+++ DATA LISTING +++

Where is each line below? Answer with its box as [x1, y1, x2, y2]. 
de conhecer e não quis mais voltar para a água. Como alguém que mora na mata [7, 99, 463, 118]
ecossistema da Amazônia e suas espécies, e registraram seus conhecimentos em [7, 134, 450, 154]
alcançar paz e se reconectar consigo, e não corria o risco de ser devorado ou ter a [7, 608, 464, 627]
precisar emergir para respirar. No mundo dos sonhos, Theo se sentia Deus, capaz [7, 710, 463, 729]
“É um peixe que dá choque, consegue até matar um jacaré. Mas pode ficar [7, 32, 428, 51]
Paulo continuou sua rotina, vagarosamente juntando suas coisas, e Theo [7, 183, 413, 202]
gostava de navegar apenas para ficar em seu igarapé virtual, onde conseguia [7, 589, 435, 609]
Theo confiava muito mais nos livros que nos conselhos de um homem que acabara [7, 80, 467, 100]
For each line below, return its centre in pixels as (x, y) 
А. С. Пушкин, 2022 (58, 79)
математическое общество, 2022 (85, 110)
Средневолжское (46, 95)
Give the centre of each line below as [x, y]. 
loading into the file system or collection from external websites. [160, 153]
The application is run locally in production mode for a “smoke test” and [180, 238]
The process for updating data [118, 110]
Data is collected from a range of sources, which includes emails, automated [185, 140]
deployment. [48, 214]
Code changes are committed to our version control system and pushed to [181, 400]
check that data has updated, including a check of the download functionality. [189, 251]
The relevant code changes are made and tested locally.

+++
+++ DATA LISTING +++

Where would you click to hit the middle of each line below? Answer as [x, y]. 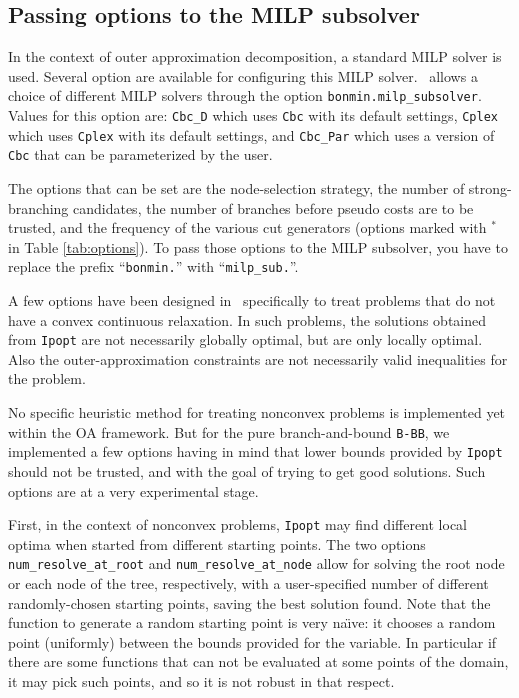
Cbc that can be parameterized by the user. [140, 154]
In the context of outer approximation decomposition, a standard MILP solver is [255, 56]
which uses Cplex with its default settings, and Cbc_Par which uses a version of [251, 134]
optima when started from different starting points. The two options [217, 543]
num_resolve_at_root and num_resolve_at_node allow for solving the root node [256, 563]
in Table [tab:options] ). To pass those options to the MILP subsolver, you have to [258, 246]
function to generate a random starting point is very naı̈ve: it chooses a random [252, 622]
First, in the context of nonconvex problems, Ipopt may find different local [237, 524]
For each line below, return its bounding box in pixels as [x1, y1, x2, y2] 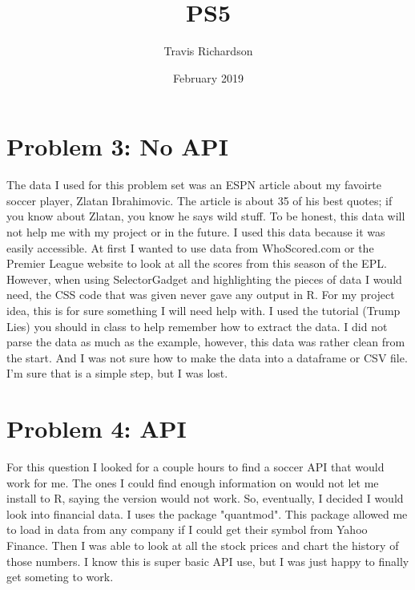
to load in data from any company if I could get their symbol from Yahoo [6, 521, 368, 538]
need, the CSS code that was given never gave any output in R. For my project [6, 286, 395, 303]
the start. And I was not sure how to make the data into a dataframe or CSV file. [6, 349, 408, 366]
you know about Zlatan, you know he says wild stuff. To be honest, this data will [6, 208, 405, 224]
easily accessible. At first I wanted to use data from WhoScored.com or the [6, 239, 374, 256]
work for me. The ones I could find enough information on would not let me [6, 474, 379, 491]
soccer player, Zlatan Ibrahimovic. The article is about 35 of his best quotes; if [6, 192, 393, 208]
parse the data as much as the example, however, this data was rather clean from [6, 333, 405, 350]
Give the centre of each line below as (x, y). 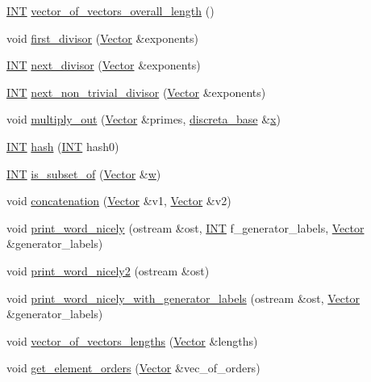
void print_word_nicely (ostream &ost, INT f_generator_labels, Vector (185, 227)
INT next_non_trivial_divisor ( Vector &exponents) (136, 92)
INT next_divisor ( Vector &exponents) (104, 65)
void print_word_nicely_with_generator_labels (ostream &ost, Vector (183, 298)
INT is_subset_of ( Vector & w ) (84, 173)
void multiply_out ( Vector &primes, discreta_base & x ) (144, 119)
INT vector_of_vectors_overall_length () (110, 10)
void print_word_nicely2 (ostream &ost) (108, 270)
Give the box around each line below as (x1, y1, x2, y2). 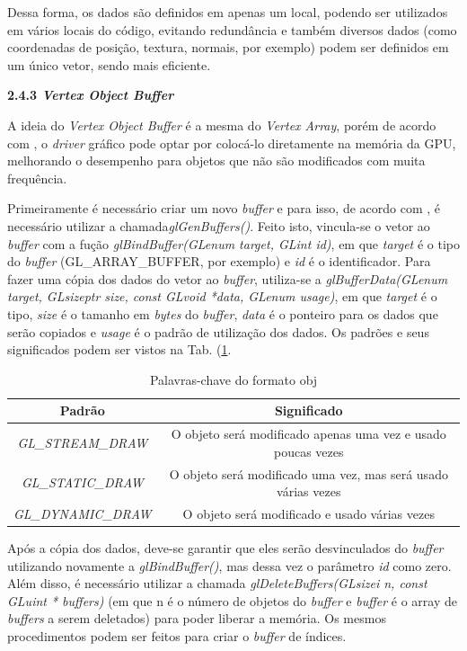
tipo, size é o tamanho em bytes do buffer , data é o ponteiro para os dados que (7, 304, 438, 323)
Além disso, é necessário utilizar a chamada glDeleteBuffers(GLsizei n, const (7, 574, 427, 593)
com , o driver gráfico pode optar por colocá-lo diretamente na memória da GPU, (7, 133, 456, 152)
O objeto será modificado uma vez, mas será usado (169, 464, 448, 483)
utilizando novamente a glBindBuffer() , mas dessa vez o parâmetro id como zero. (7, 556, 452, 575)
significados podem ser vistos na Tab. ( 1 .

+++

Repeat the entries above verbatim, but only from the line that has "utilizando novamente a" down to the line that has "significados podem ser vistos na Tab. ( 1 .", inclusive.

utilizando novamente a glBindBuffer() , mas dessa vez o parâmetro id como zero. (7, 556, 452, 575)
significados podem ser vistos na Tab. ( 1 .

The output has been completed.